This novel is slow in getting started, as it works you into the historical setting of two notorious back-woods murders in nineteenth century Canada. Atwood had already written a play on the incident. A collection of her poems is named after a woman, who left written evidence of the events. So what drew her back?

A maid-servant, barely into her teens, was only a fortnight at house, when its master was murdered. She ran away with the young man, who also murdered the mistress of the household - mistress in the fullest sense of the word. Also, she was wearing clothing belonging to the murdered woman, when the fugitives were caught just over the border, in the United States.

Grace, then, was well and truly implicated. But the trial procedures left a lot to be desired. Grace was held for months in custody, as tho she was as good as proven guilty and her being charged a formality. Right up to the scaffold, the murderer blamed her for leading him on. He was known to be a man, whose word could not be trusted.
The pair should have had separate defense lawyers to represent their separate interests. Yet they were tried by the same lawyer, as if their case was the same and the fates of both stood or fell together.

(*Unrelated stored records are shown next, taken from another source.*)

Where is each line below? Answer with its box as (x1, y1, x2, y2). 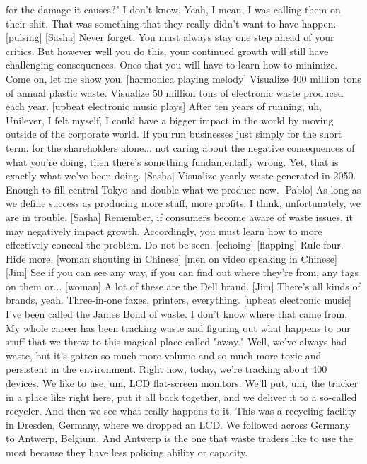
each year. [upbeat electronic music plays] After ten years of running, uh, (6, 99, 322, 114)
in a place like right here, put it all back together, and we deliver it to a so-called (6, 389, 357, 404)
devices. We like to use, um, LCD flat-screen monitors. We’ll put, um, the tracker (6, 376, 359, 391)
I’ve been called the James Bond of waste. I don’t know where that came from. (6, 307, 348, 321)
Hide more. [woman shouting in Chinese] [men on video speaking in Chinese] (6, 251, 337, 266)
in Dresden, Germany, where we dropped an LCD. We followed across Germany (6, 417, 351, 432)
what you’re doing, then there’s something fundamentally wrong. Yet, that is (6, 154, 339, 169)
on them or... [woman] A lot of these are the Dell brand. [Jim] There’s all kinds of (6, 278, 361, 293)

Moreover, the job was passed on to a novice. He is supposed to have conducted his first case well. Atwood says in her end notes, to the novel, that she couldnt trace him, because several lawyers of that period bore his name. This hardly speaks well for his supposed distinction. More likely, the merits of Grace's defense almost spoke for her. Former employers did speak for her character.

Such a high-profile defense case, being given to a beginner, gives away how unpopular the cause. There had been a rebellion in Canada and this murder was seen as another case of the lower orders rising up against their masters. Political passion may have prevented an objective account of Grace's part in the crime or of her giving a coherent account of herself. A competant investigation should have got to the truth of the matter.

In fact, Grace was not pardoned from her life sentence, till the franchise was extended, many years later, and she received a more sympathetic hearing from the new regime.

Atwood says Grace didnt help her case by giving three different versions of events. One wishes that former court reporter, Charles Dickens had stopped by, to make some 'Canadian notes', on the lines, perhaps, of 'Bardell vs Pickwick' or 'Jarndyce and Jarndyce'.

Court scenes are conspicuously missing from Atwood's novel. We inhabit a woman's world of Mrs Beeton's household management, told from Grace, the servant's point of view.
A young doctor interviews her. He is trying to understand the workings of the mind with the Association psychology of his day. With comic ineptness, he tries to pick Grace's locked mind on her past.

At the same time, Grace finds he is the merest baby, when it comes to understanding anything about household economy - really the basics of survival in the harsh Canadian wilderness.
These details gave plenty of fibre to the story.

Atwood takes us thru every possibility of Grace's involvement with the crime. Because the case was botched, the author's evident integrity obliges her to try out characters like costumes on Grace. She may even have been a morally corrupt child, for all we know. It is a tribute to the novelist's skill that she manages to harmonise all the different possible ways of seeing Grace in one story, without resorting to a science fiction of alternative histories.

Late on, Grace has a sleep-walking dream, like a work of surrealist art, featuring the beast of seduction. But we are not sure whether this took place with the murderer or the murdered man or whether it really took place at all!

Atwood had already invented a character with suppressed multiple personality, in The Robber Bride ( to be reviewed next ) and this further possibility of Grace's character explains the title Alias Grace.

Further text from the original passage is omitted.